The partial judgment of which we speak does harm, because it discourages some persons, and in the minds of others raises painful questions respecting Christianity. It disheartens those who depend very much on sympathy, and who, if they be told that their fellow-Christians are all sinking into religious unconcern, will lose their own energy of faith, and illustrate the truth of the remark by which they will themselves have been overborne. Yet more serious is the evil which is done, when persons, who are not established in that Christian experience which is a witness to itself of the Divine origin of the Gospel, are tempted to inquire how that can be from God which is so inefficacious. Can a religion which produces no fervor or force of character have come from above? Christianity is now hampered, in its attempts to win the submission of some men, by difficulties enough arising from its confessedly slow progress and imperfect establishment in the world, without our increasing the obstacles in the way of faith by holding up to view only the less favorable passages of its history. By speaking only of our neighbour's ill-success or want of influence, we may very soon create a prejudice against him that shall never be over

come. In like manner may we prejudice the cause of truth and of God.

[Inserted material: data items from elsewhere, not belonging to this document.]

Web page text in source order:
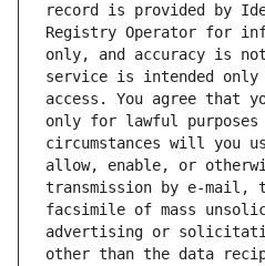
record is provided by
Registry Operator for
only, and accuracy is
service is intended only
access. You agree that
only for lawful purposes
circumstances will you
allow, enable, or
transmission by e-mail,
facsimile of mass
advertising or
other than the data
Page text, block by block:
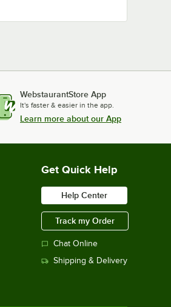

In regard to the alleged, and actual, departure of our times from a high standard of Christian experience, it should not be forgotten that similar complaints have been made, and not without reason, in all ages. We find them at no great intervals, as we traverse the whole extent of ecclesiastical history. To go no farther back than the settlement of our own country, this neighbourhood had scarcely become the seat of a Christian population, when the charge of degeneracy was brought against the people. In the sermons of a hundred years ago, and of a still more distant date, we meet with as strong descriptions of prevalent immorality and declension of piety, as in any of the discourses or journals of our own day. It does not follow that either now or then the imputation was unjust, but from such facts we may learn to avoid alike excessive severity of judgment and extreme indulgence of anxiety.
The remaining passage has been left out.